Authors: We have added a brief discussion of this possibility. We have three reasons for thinking that the correlations do not arise locally: 1) Other papers from our laboratory indicate that variation in the initiation of pursuit has a sensory origin, which means that the correlation of Purkinje cells' spiking is inherited from a common, sensory input; 2) Neurons in two areas upstream from the floccular complex, extrastriate area MT and the smooth eye movement region of the frontal eye fields, are correlated with each other and show a trial-by-trial correlation with the eye velocity in the initiation of pursuit. Thus, input signals contribute to the variation in the initiation of pursuit and Purkinje cell firing. 3) If motor variation arose locally in the cerebellum, then we would expect to see evidence in the brainstem of separate, parallel noise sources from the two sides of the cerebellum. We do not.
I also have a hard time conceptualizing as to why the single spike is only informative within a 2 specific time window during the behavior. How does the target neuron (which does not know at what stage of performing the behavior it is) know when to care about the spike number? Similarly, what changes the time dependence of the weighting function of the principle components?
Authors: We do not have a definitive explanation for this observation. But we do not think that the lack of time-translation invariance is a property of the decoder. We think it arises from the way we have analyzed our behavioral data. Reducing the behavioral responses to one-dimension can prevent the time-translation invariance expected by the reviewer. We have added a comment to our Discussion.

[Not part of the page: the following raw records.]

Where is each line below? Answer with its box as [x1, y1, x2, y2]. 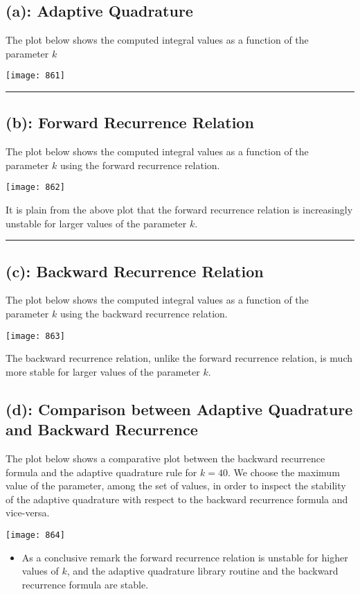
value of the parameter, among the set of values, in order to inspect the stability [6, 478, 346, 493]
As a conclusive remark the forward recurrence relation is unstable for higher [21, 550, 348, 564]
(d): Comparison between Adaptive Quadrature [6, 398, 353, 419]
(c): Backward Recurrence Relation [6, 260, 264, 281]
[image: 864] [6, 530, 65, 541]
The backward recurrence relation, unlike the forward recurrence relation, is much [6, 351, 353, 365]
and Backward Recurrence [6, 419, 198, 440]
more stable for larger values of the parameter [6, 364, 200, 378]
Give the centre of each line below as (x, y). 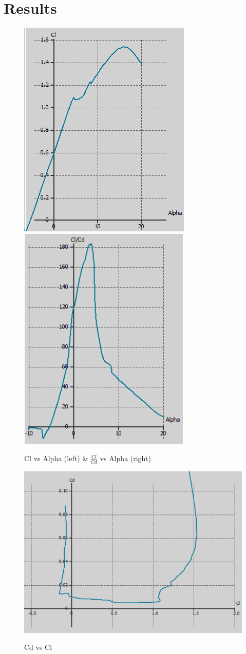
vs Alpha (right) (125, 458)
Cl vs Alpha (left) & (56, 458)
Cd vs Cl (38, 647)
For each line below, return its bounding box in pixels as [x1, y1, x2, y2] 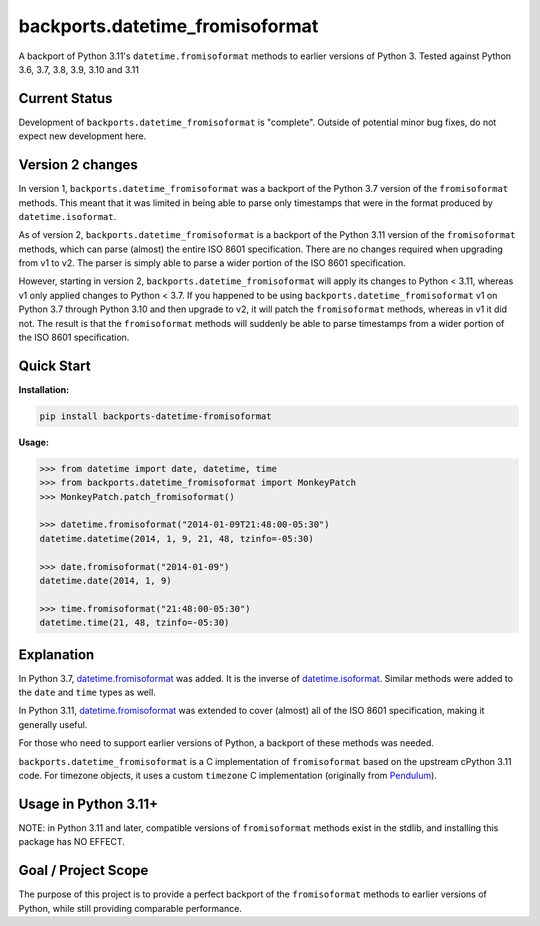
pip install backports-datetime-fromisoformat [39, 410, 272, 422]
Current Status [18, 90, 113, 107]
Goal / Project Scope [18, 862, 149, 879]
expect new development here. [18, 130, 147, 142]
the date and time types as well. [18, 686, 157, 699]
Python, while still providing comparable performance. [18, 902, 242, 914]
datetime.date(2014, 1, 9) [39, 575, 172, 587]
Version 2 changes [18, 156, 139, 174]
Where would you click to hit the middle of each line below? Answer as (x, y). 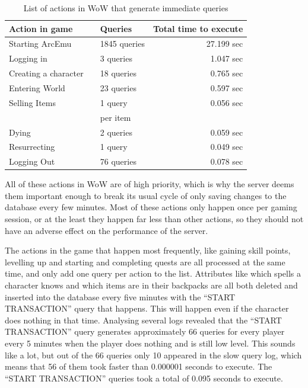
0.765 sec (227, 73)
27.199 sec (225, 44)
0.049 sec (227, 147)
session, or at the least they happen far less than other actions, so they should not (154, 219)
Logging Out (32, 161)
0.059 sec (227, 132)
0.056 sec (227, 102)
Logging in (28, 58)
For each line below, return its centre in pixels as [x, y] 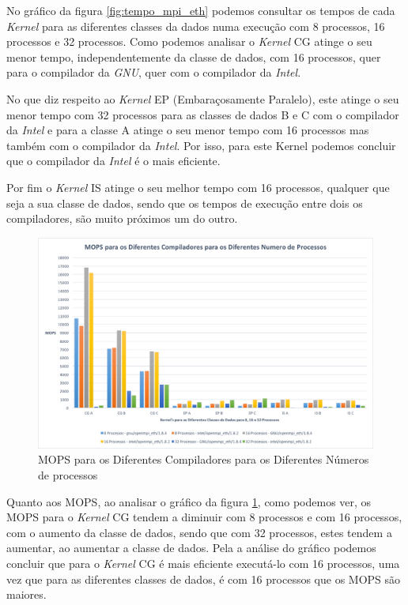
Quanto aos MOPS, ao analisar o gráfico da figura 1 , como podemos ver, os [189, 501]
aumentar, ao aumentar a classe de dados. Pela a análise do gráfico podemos [191, 548]
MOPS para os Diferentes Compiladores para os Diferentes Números [204, 459]
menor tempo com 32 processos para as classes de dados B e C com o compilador [203, 114]
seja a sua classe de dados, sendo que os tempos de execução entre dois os [185, 203]
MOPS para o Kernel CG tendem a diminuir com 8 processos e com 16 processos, [204, 517]
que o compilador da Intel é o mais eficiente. [113, 161]
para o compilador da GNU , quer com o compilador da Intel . [154, 72]
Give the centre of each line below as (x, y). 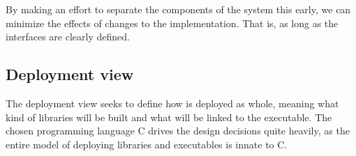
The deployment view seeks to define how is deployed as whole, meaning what (172, 103)
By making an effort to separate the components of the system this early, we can (178, 9)
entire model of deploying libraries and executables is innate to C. (147, 144)
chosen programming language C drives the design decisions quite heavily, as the (178, 131)
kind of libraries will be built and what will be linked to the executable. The (169, 117)
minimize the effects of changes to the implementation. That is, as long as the (172, 23)
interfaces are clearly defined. (68, 37)
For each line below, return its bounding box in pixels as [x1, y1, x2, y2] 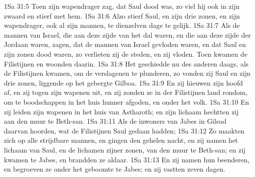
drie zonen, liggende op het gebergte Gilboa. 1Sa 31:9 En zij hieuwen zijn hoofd [4, 77, 243, 88]
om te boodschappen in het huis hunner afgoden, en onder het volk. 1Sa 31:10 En [4, 96, 249, 107]
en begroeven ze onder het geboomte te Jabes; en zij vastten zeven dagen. [4, 164, 226, 174]
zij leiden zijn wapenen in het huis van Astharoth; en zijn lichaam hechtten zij [4, 106, 239, 116]
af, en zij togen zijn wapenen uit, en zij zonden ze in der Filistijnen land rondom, [4, 87, 248, 97]
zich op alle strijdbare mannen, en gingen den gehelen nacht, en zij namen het [4, 135, 238, 145]
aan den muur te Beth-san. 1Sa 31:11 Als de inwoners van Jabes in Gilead [4, 116, 227, 126]
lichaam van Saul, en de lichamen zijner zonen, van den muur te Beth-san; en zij [4, 144, 246, 155]
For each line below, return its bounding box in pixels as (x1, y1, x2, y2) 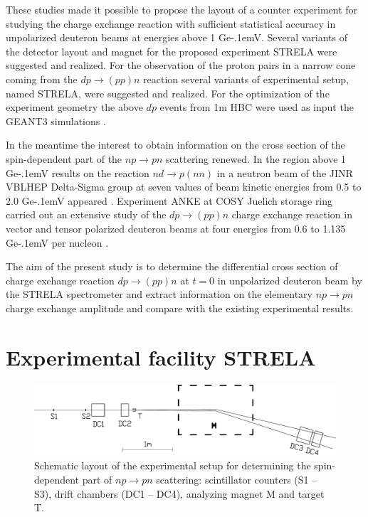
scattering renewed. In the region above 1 (166, 151, 347, 166)
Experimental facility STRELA (6, 342, 316, 371)
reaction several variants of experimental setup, (143, 71, 349, 86)
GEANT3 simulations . (6, 113, 106, 128)
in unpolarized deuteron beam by (217, 272, 362, 287)
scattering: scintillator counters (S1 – (156, 471, 317, 486)
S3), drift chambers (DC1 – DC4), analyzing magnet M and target (34, 486, 325, 501)
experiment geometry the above (6, 100, 143, 114)
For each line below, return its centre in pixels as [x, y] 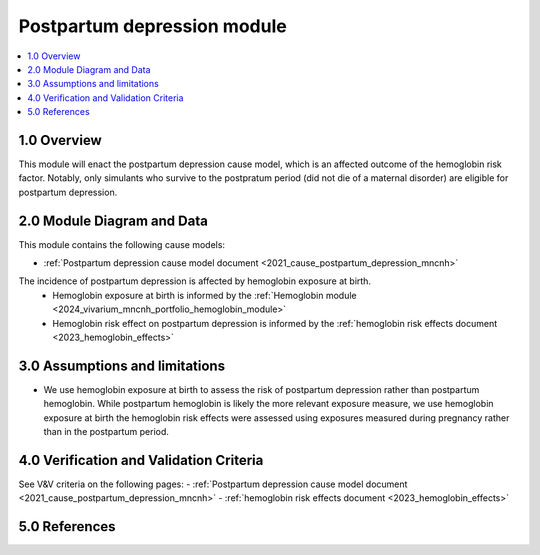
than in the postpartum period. [106, 432]
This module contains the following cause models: [121, 244]
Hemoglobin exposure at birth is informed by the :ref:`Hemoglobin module [204, 295]
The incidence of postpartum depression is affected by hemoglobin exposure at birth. [195, 281]
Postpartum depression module [152, 26]
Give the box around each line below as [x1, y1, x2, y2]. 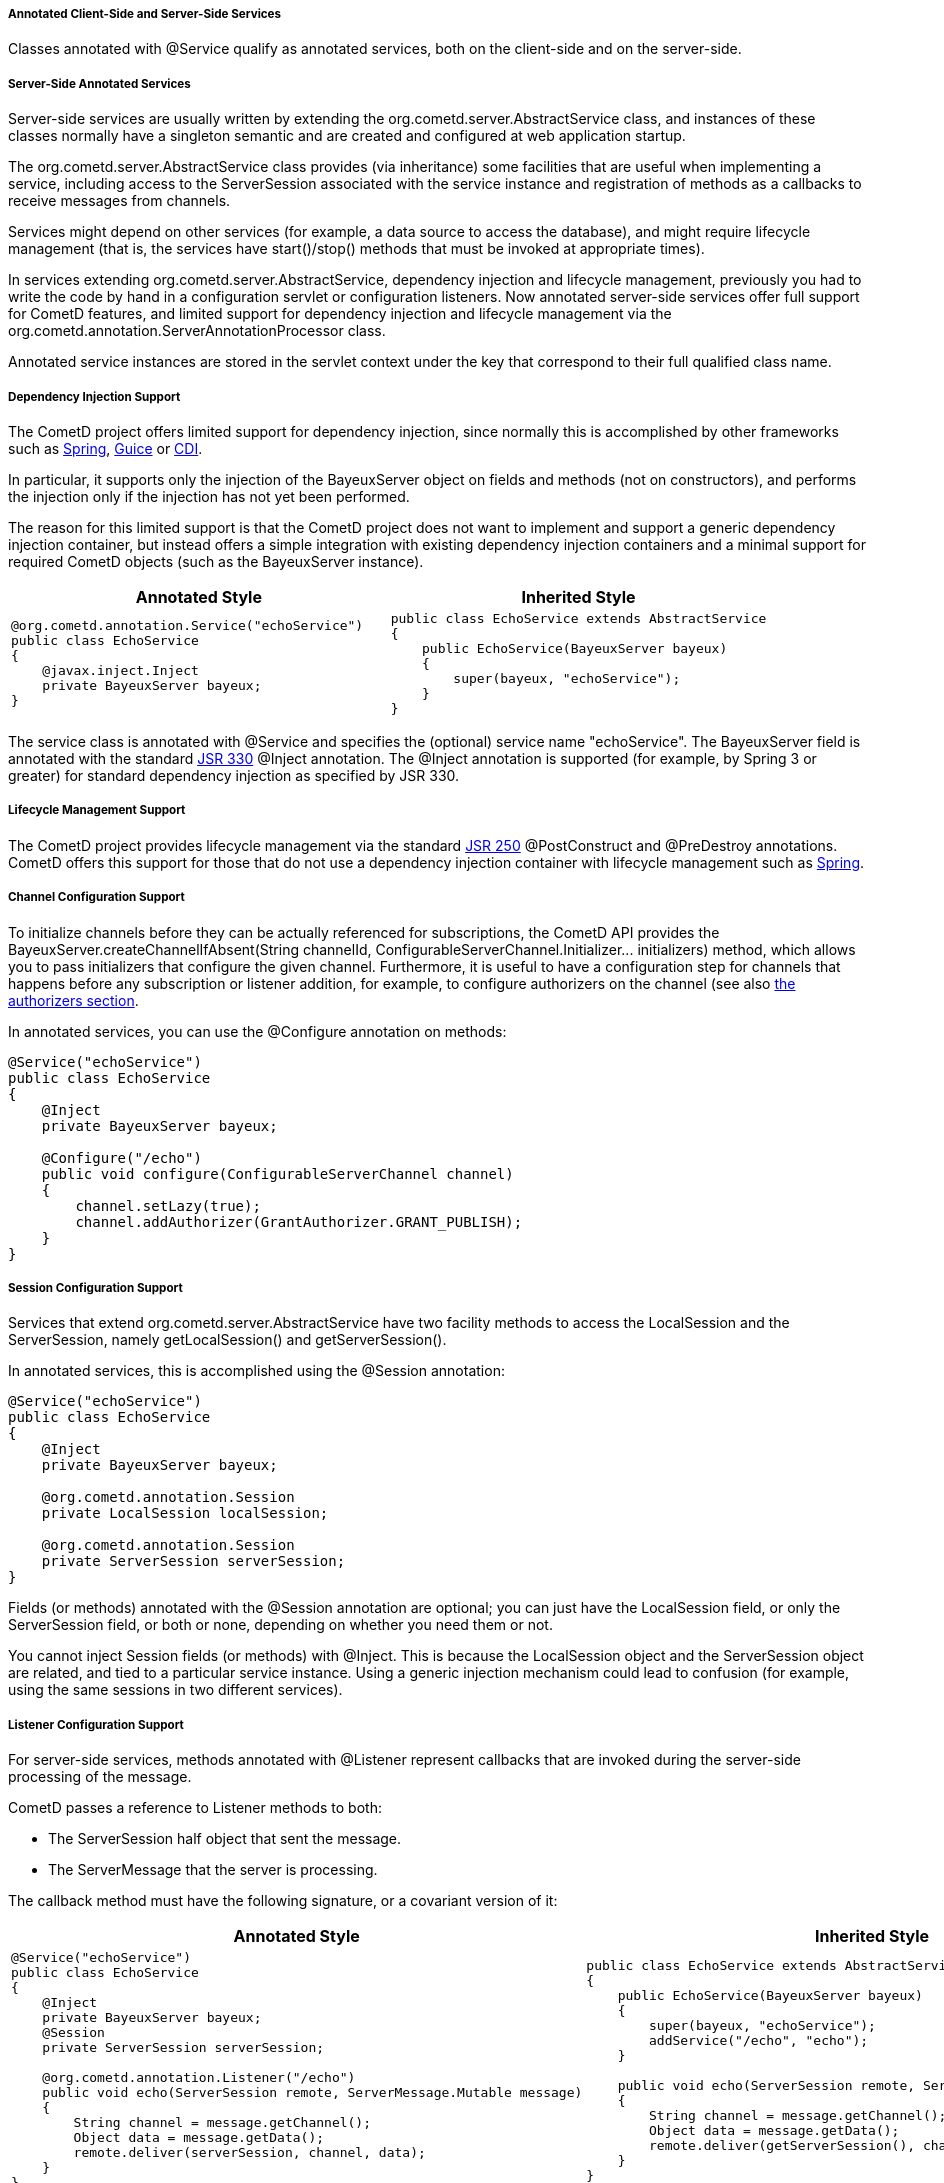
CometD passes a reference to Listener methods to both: [8, 1799, 382, 1817]
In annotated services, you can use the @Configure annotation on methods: [8, 1022, 507, 1040]
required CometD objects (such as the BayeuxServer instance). [8, 552, 424, 570]
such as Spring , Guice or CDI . [8, 439, 203, 457]
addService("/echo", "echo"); [648, 2032, 869, 2048]
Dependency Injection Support [8, 389, 181, 404]
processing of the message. [8, 1768, 192, 1786]
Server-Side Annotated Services [8, 76, 191, 91]

I am also not quite clear about something. Do the authors' data suggest that the cerebellum does not really care about submillisecond synchronous activity of Purkinje cells during the behavior that they examined.
Authors: We had not thought of this, but yes, it would be a valid interpretation of the very weak correlations between the actual and predicted first principle component of eye velocity for the shortest analysis windows. Either there actually isn't very much submillisecond synchrony, or the cerebellar target neurons don't care about it. We favor the former explanation. Because we do not have evidence the supports or rejects this conjecture, we prefer not to mention it in the paper.
Response to Reviewer 2
In this paper the authors study the spike trains produced by several types of neurons in the oculomotor system and find that individual spikes predict the variation in the initiation of smooth pursuit. They use an optimal differential linear estimator to predict behavioral variation and demonstrate that single spikes (real and simulated, with correct statistics) can predict, in a brief time interval, a substantial fraction of behavioral variation.
In my opinion, the paper is interesting, well written and scientifically sound. It helps to understand how spike trains define the behavior and provide a clear methodology for approaching this question.
Authors: We are gratified that this reviewer liked our paper. There are no concerns that dictate a response.